Sunday, October 18, 2015

Remote controlled

How would warriors of the past done with their CO riding them all day?
Andrew Niccol (creator of the airless Gattaca) is a bloodless sort of filmmaker, which makes him either the best or the worst person to guide Good Kill (2015), a movie about the toll the drone war puts on the people conducting it.

How to explain? Well, for example, there's that damned Peter Coyote, our modern-day Alexander Scourby, an actor who sounds so inhumanly good he is instantly unbelievable. You know Peter Coyote, he's the guy you that makes you think "I thought Henry Fonda was dead" when you hear his voice-over work.  He was even featured on-camera as the announcer at the Oscars.  As a former counter-cultural figure, he once was an avatar of authentic independence and quirkiness.  Now he is the simulacrum of those American qualities.

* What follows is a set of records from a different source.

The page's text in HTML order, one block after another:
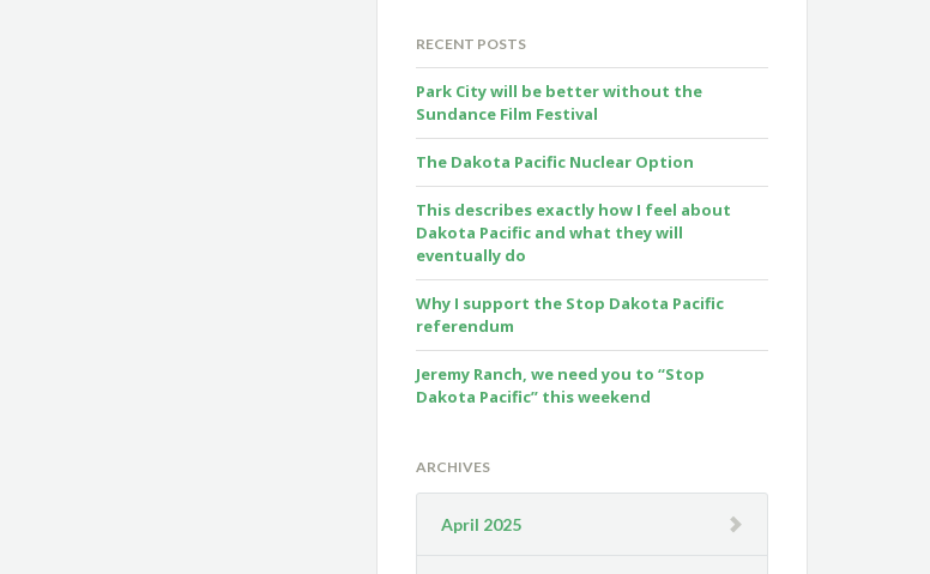
RECENT POSTS
Park City will be better without the
Sundance Film Festival
The Dakota Pacific Nuclear Option
This describes exactly how I feel about
Dakota Pacific and what they will
eventually do
Why I support the Stop Dakota Pacific
referendum
Jeremy Ranch, we need you to “Stop
Dakota Pacific” this weekend
ARCHIVES
April 2025
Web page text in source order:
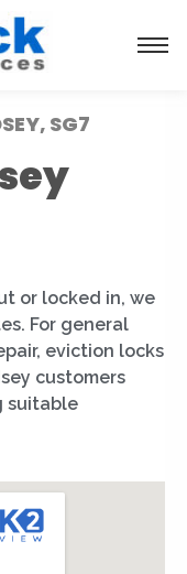
SG7
or locked in, we
For general
eviction locks
customers
suitable
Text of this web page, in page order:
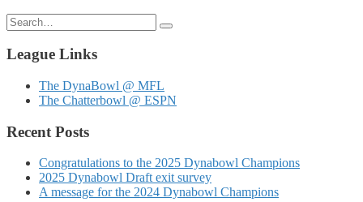
Search
for:
League Links
The DynaBowl @ MFL
The Chatterbowl @ ESPN
Recent Posts
Congratulations to the 2025 Dynabowl Champions
2025 Dynabowl Draft exit survey
A message for the 2024 Dynabowl Champions
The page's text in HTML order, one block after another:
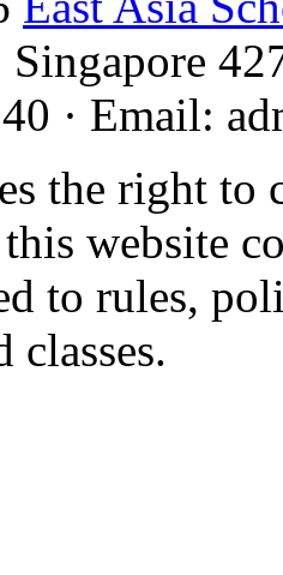
· Email:
the right to
website
to rules,
classes.
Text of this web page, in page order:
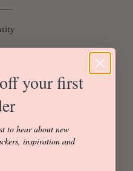
Box of 12your first
to hear about new
inspiration and
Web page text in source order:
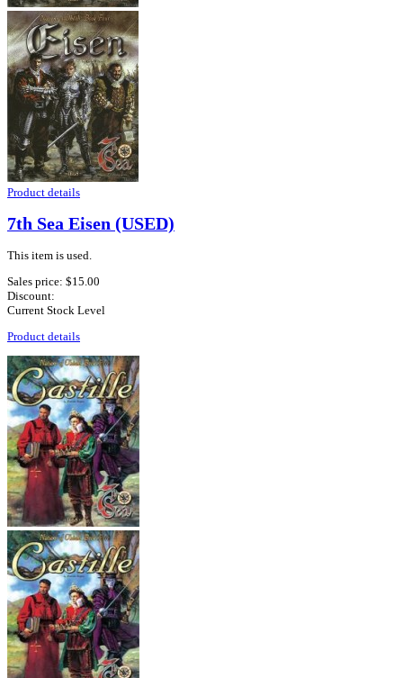
Product details
7th Sea Eisen (USED)
This item is used.
Sales price: $15.00
Discount:
Current Stock Level
Product details
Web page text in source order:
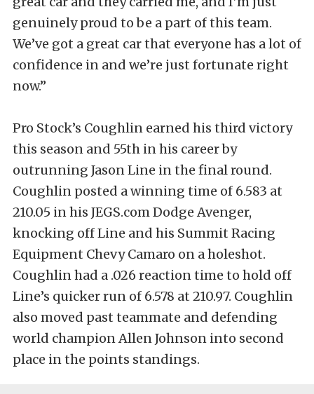
genuinely proud to be a part of this team.
We’ve got a great car that everyone has a lot of
confidence in and we’re just fortunate right
now.”
Pro Stock’s Coughlin earned his third victory
this season and 55th in his career by
outrunning Jason Line in the final round.
Coughlin posted a winning time of 6.583 at
210.05 in his JEGS.com Dodge Avenger,
knocking off Line and his Summit Racing
Equipment Chevy Camaro on a holeshot.
Coughlin had a .026 reaction time to hold off
Line’s quicker run of 6.578 at 210.97. Coughlin
also moved past teammate and defending
world champion Allen Johnson into second
place in the points standings.
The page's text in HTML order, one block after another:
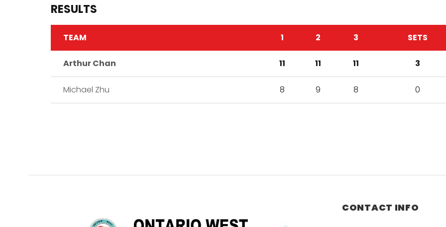
RESULTS
TEAM 1 2 3 SETS
Arthur Chan 11 11 11 3
Michael Zhu 8 9 8 0
CONTACT INFO
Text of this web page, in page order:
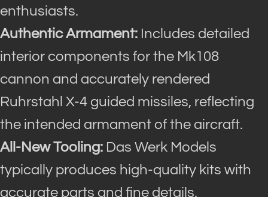
enthusiasts.
Authentic Armament: Includes detailed
interior components for the Mk108
cannon and accurately rendered
Ruhrstahl X-4 guided missiles, reflecting
the intended armament of the aircraft.
All-New Tooling: Das Werk Models
typically produces high-quality kits with
accurate parts and fine details.
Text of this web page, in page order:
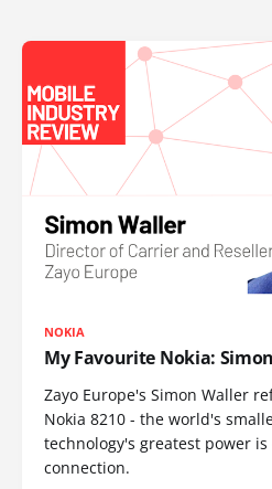
NOKIA
My Favourite Nokia:
Zayo Europe's Simon Waller
Nokia 8210 - the world's
technology's greatest power
connection.
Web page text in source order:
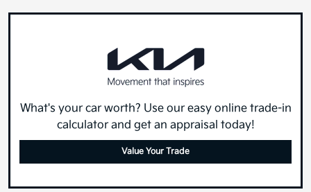
What's your car worth? Use our easy online trade-in
calculator and get an appraisal today!
Value Your Trade
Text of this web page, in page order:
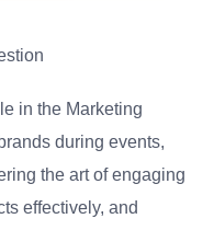
in the Marketing
during events,
the art of engaging
effectively, and

In Good Kill the voice of Peter Coyote is employed with implicit satirical intent as the voice of the CIA, telling military personnel who to blow up and when, regardless of the violation of military rules of engagement.  But Coyote does not sound like a Man Who Knows.  His authenticity has been sanded off.  He sounds like what he his, an experienced actor who has recorded his lines very well. Given this is about an artificial remote-control war, perhaps that is the intent.  But the result is that all the scenes in which his character, code-named "Langley" (some code), appears are slack, lacking tension, suspense or really any interest after his first appearance.

You can't critique slickness and artificiality unless you have something to compare it to, and Good Kill lacks any actual human behavior to form a critical baseline.  Ethan Hawke is an impossible Boy Scout.  Bruce Greenwood plays the same gruff and lovable CO that we've seen in the movies since Ward Bond's heyday.  January Jones plays an empty-headed blonde wife.  Zoe Kravitz is a Latina soldier, so she is disciplined, yet spicy.

Doesn't anybody write second drafts anymore?

The idea for this film was so good, that it's a shame that this placeholder film had to be first.  To its credit, it tries to be fair.  It is not an extreme liberal anti-war diatribe.  Even the unreflective aggressive military types are given time and space to be right.  Bruce Greenwood's character points out toward the end that if we walk away from this war, the enemy won't.

But Good Kill is constantly cheating.  [Spoiler Alert]  Defying orders, Ethan Hawke takes aim at a terrorist fighter not on the target list, but whom he has seen raping a virtuous mother.  At the last moment, the woman steps into the kill zone and Hawke believes he has killed rapist and victim at once.  That is a smart story idea about going out on your own without support, without preparing, without a rationale, just operating on emotion, and the terrible toll rash action can have, even if acting for the best reasons.  But then the film does the old Disney switch (they've been doing this since The Jungle Book) and hurray!  the woman is not dead, but just knocked down by the impact of the blast, and Hawke was right all the time.

Well, that (a) settles nothing morally; (b) is super-phony and (c) smug.  A hat trick of bad storytelling.

In similar fashion, Hawke has to agonize for perhaps minutes about losing his airhead civilian wife but attracting the romantic interest of the smart female officer who sits next to him all day.  Introduce problem -- solve it conveniently within minutes.

I'm no fan of Syd Field, but are we going to complete ignore his observations?

Maybe the best thing we can do if we want to contemplate the danger of remote-control war is not to make a new movie, but just take another look at Dr. Strangelove.  [Confession -- when in doubt I always watch Dr. Strangelove.]